## EXERCISE DESCRIPTION
Which lines of the material contain the word "contests"? Show each one.

# # #

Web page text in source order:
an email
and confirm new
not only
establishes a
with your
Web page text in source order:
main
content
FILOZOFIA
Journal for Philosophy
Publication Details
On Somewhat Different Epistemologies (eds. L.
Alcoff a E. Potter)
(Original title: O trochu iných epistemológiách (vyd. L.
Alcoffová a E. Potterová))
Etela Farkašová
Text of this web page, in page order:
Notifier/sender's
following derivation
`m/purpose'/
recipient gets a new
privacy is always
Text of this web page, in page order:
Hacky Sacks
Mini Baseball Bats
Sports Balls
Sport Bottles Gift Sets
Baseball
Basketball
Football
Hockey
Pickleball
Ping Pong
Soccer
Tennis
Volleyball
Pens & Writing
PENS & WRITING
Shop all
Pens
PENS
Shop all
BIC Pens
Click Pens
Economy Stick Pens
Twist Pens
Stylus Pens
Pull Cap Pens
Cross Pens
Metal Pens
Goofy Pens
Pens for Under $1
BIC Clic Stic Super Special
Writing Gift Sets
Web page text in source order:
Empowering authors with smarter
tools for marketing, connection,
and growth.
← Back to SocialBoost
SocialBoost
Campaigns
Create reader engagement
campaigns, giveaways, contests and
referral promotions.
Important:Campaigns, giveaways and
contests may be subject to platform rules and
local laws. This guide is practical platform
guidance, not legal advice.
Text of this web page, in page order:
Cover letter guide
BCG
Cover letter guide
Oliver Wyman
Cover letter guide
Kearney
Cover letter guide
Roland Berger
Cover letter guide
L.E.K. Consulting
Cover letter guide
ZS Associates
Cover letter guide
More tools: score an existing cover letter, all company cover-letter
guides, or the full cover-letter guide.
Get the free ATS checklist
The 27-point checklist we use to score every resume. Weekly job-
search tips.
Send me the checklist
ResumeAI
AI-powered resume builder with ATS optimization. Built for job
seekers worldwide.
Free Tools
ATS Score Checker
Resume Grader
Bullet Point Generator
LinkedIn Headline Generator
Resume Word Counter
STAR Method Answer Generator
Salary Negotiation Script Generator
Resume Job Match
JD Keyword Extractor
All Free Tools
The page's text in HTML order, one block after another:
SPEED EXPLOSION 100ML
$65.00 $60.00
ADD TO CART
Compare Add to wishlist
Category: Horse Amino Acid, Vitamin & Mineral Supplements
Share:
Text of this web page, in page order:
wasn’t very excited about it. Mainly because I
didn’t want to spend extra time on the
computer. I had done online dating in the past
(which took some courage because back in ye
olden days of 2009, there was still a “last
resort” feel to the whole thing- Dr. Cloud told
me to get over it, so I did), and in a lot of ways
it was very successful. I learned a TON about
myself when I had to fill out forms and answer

# # #

## OUTPUT BELOW
campaigns, giveaways, contests and
contests may be subject to platform rules and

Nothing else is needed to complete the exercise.